──────── Record set ────────

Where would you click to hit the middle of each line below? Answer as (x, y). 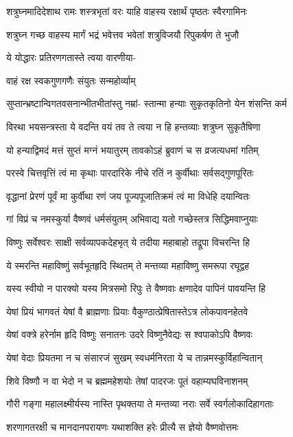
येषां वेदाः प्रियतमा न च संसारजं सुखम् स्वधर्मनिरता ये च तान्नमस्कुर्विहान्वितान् (134, 357)
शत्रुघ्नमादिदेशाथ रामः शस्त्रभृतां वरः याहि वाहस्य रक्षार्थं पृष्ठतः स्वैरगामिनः (127, 11)
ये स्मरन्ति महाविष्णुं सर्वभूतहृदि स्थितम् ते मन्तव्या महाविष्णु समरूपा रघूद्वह (128, 265)
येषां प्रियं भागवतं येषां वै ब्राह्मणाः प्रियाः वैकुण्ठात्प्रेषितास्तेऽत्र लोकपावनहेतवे (127, 311)
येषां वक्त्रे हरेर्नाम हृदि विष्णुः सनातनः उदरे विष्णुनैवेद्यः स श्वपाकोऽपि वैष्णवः (129, 334)
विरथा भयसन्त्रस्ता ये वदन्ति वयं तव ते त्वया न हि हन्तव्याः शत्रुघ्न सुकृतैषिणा (133, 126)
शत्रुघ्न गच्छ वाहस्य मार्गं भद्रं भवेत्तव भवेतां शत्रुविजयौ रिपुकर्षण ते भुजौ (122, 34)
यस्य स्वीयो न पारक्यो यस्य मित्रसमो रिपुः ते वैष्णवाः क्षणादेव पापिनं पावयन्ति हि (136, 288)
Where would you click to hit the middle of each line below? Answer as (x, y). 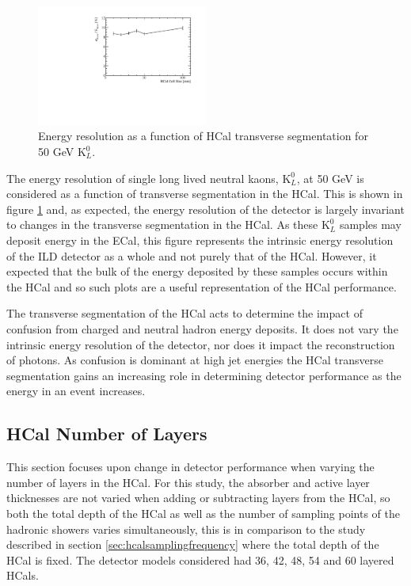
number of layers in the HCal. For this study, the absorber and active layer (188, 482)
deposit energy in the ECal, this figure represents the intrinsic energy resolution (200, 240)
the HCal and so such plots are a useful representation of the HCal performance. (202, 286)
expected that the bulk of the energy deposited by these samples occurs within (197, 271)
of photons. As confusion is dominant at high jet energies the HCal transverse (195, 360)
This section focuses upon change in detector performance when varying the (190, 467)
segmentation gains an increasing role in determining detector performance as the (204, 375)
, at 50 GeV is (330, 178)
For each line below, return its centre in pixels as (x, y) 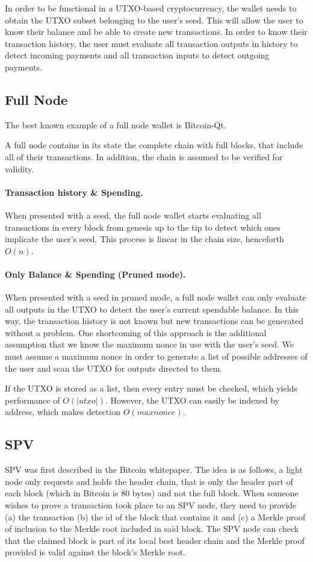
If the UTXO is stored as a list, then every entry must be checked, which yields (151, 388)
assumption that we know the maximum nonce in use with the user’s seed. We (149, 344)
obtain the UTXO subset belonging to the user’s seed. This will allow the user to (154, 20)
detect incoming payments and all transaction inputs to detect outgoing (137, 55)
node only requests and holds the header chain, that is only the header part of (149, 481)
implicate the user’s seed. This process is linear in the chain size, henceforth (144, 239)
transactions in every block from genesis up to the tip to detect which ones (143, 227)
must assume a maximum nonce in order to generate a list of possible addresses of (156, 356)
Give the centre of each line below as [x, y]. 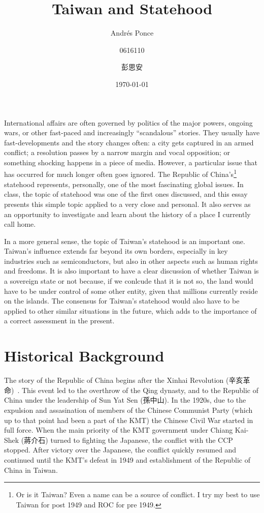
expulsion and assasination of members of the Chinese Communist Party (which [128, 410]
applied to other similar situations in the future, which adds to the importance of [130, 310]
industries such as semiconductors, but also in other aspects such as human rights [131, 261]
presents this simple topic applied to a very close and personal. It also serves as [127, 204]
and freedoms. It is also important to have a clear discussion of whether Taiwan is [131, 271]
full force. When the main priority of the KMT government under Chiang [119, 430]
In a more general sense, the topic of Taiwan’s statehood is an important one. [125, 241]
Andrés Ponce [132, 33]
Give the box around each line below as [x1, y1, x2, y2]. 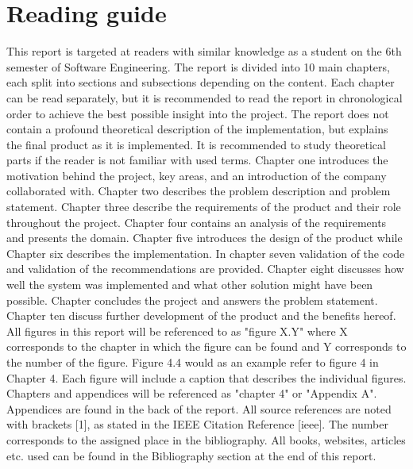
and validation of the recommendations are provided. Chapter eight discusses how [6, 260, 404, 277]
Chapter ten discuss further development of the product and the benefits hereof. [6, 307, 396, 324]
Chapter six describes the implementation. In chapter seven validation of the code [6, 244, 405, 261]
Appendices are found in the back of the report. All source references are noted [6, 400, 392, 417]
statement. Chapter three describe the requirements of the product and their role [6, 198, 401, 215]
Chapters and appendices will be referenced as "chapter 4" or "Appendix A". [6, 385, 377, 402]
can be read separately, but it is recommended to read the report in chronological [6, 89, 403, 106]
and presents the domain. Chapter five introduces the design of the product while [6, 229, 403, 246]
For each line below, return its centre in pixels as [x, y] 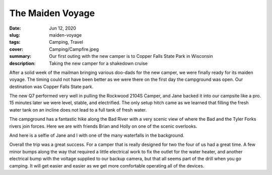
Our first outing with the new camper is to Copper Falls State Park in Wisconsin [131, 56]
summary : [20, 56]
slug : [15, 35]
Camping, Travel [66, 42]
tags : [15, 42]
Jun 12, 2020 [63, 28]
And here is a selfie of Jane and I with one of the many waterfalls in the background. [97, 135]
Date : [15, 28]
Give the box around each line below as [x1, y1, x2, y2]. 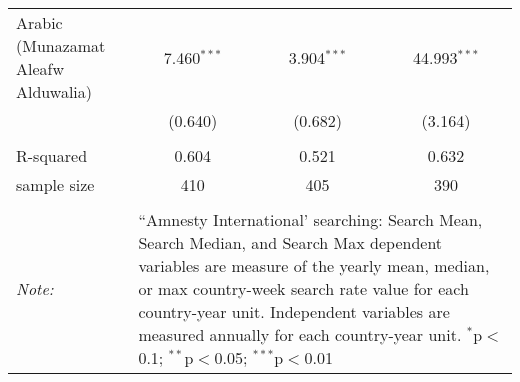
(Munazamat [16, 34, 106, 57]
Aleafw [16, 57, 65, 80]
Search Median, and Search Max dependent [138, 231, 443, 254]
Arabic [16, 11, 63, 34]
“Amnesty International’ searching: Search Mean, [138, 208, 483, 231]
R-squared [16, 144, 88, 167]
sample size [16, 173, 95, 196]
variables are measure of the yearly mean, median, [138, 254, 490, 277]
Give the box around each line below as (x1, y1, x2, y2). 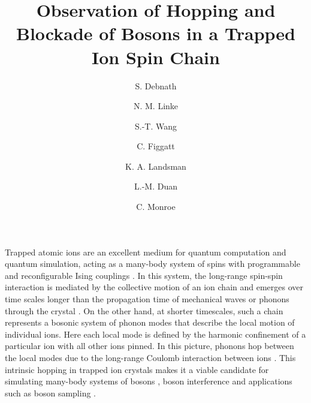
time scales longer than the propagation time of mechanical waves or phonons (5, 293, 289, 305)
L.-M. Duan (134, 180, 177, 193)
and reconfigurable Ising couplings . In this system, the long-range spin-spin (5, 269, 283, 281)
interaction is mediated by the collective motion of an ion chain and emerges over (5, 281, 304, 293)
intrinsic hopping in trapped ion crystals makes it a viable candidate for (5, 363, 269, 375)
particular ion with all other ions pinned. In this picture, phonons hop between (5, 339, 294, 352)
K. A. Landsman (125, 160, 186, 172)
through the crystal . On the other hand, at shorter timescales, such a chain (5, 304, 283, 317)
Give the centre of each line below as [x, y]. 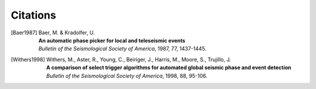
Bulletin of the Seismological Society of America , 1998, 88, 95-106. [127, 76]
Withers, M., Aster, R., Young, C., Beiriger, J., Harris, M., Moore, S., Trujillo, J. [138, 59]
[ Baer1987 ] [24, 33]
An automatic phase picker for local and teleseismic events [112, 40]
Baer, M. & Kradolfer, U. [66, 33]
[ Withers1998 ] [28, 59]
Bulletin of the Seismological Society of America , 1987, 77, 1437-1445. [123, 49]
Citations [34, 15]
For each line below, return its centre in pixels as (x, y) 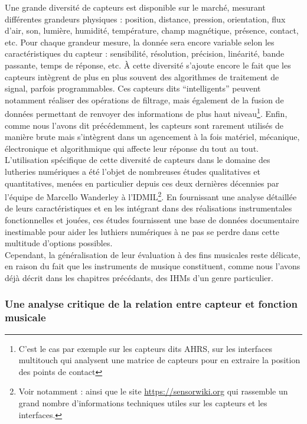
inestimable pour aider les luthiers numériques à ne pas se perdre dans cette (142, 231)
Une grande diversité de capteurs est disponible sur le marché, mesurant (135, 7)
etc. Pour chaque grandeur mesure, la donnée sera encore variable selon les (140, 42)
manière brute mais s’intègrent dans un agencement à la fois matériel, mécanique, (152, 137)
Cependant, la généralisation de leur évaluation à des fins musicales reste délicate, (153, 254)
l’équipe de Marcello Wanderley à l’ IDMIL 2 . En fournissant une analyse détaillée (151, 196)
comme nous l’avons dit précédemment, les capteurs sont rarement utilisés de (144, 125)
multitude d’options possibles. (59, 243)
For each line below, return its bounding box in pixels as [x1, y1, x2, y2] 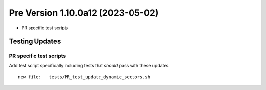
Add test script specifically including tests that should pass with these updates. [9, 62, 170, 68]
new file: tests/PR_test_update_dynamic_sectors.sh [18, 74, 150, 80]
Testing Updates [9, 37, 61, 46]
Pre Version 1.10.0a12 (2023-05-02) [9, 7, 159, 18]

────────

Task requirements: Find every line in the records above that holds the word "maximum", and copy each one.

Your solution:
assumption that we know the maximum nonce in use with the user’s seed. We (149, 344)
must assume a maximum nonce in order to generate a list of possible addresses of (156, 356)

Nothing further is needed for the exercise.